Re: Query: Users of ForeHelp?

Subject: Re: Query: Users of ForeHelp?
From: Kathy Vincenz <kvinc -at- ADAMS -dot- COM>
Date: Wed, 19 Apr 1995 09:41:58 -0400

To Faith Weber, Geoff Hart, and Sally Weber who asked about ForeHelp and whether
or not HyperHelp is a good candidate for creating UNIX and Windows Help files,
I have the following reply based on my own experience.

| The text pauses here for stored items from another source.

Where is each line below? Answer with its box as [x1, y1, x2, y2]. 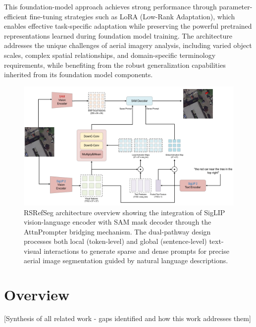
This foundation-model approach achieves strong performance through [4, 1, 217, 11]
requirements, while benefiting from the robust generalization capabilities [4, 59, 226, 70]
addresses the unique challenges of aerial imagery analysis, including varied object [4, 40, 252, 50]
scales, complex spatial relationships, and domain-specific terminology [4, 49, 216, 60]
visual [24, 245, 42, 256]
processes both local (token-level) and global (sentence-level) [24, 236, 207, 246]
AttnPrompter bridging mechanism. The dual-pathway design [24, 226, 211, 236]
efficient [4, 11, 28, 21]
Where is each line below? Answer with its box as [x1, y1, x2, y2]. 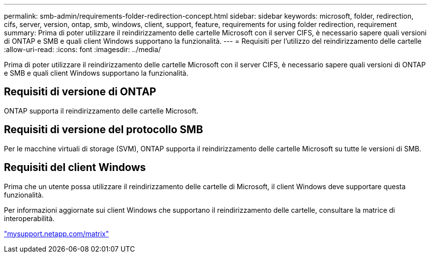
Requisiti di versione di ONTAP [4, 86, 156, 98]
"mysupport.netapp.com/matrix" [4, 229, 109, 238]
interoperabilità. [4, 214, 55, 223]
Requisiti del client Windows [4, 161, 146, 174]
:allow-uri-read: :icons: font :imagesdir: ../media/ [4, 45, 161, 54]
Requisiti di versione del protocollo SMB [4, 123, 203, 136]
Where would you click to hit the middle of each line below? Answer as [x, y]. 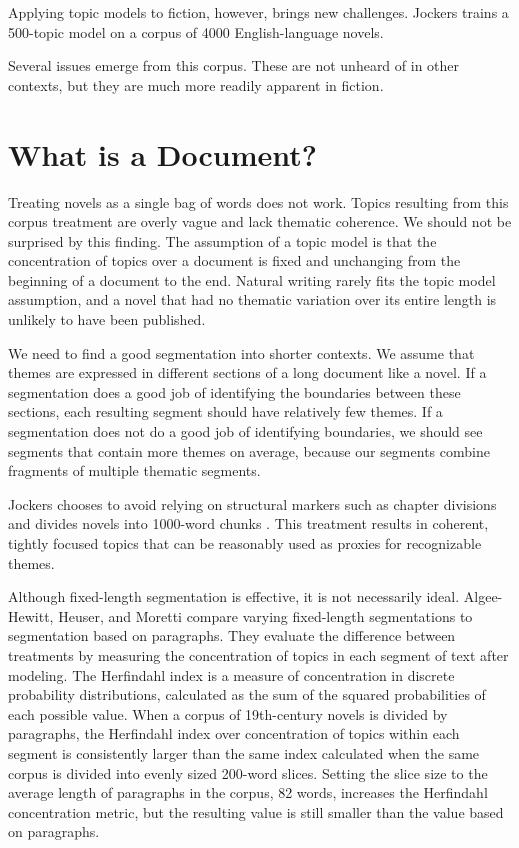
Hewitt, [31, 615]
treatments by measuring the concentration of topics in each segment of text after [258, 654]
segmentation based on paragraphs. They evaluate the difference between [232, 635]
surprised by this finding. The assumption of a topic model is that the [222, 240]
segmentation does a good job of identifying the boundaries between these [234, 391]
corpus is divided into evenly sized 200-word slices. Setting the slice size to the [248, 772]
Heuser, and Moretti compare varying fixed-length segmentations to [265, 615]
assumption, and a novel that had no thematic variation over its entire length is [252, 299]
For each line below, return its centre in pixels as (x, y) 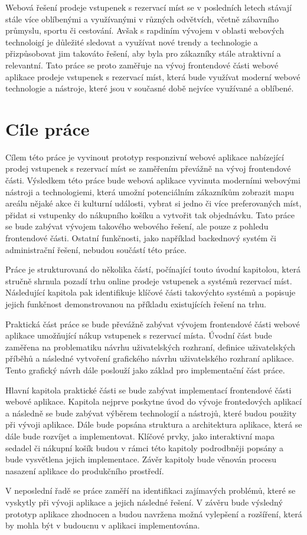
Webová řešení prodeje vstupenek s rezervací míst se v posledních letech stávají (148, 7)
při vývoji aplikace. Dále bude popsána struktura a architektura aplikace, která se (154, 424)
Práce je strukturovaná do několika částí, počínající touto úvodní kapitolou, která (153, 269)
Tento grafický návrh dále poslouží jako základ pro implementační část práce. (145, 370)
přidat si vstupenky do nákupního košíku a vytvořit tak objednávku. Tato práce (150, 214)
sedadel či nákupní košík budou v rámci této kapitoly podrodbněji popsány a (144, 447)
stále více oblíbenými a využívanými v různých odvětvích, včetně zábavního (142, 19)
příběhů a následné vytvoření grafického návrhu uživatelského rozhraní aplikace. (150, 358)
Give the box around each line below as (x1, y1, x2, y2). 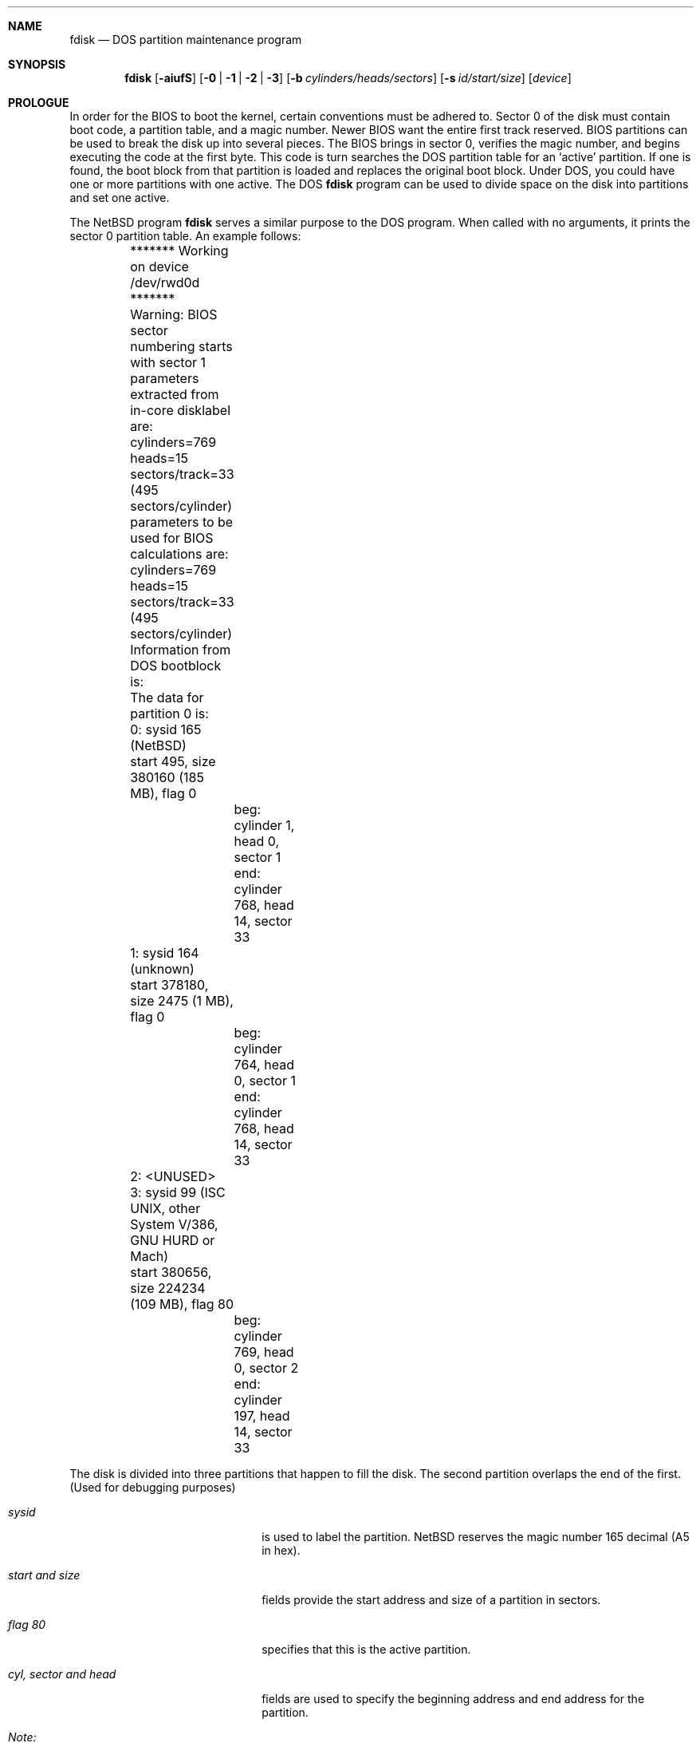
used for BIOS (130, 530, 214, 546)
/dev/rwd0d (130, 275, 200, 290)
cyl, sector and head (8, 1667, 116, 1681)
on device (130, 259, 189, 275)
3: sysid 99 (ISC (130, 1184, 226, 1200)
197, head (234, 1408, 290, 1424)
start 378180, (130, 977, 209, 993)
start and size (8, 1568, 81, 1582)

I used Windows ForeHelp at my previous employer to create a series of help files
for a rather complicated product. Several of the help files were
rather large. It took a long time to open them and a
long time to execute the first request to the database.

I was using an old version of ForeHelp and it didn't let you break up
a help system into several .RTF files. If it had, I could have made more
efficient use of material that was repeated in each help file. I don't
know if the new version (2.0?) lets you use several .RTF files in one
help system.

In spite of these negatives, I thought it was a great
product and could never have accomplished so large a task within schedule
without it. I also ditto what E Hoornaer said about it.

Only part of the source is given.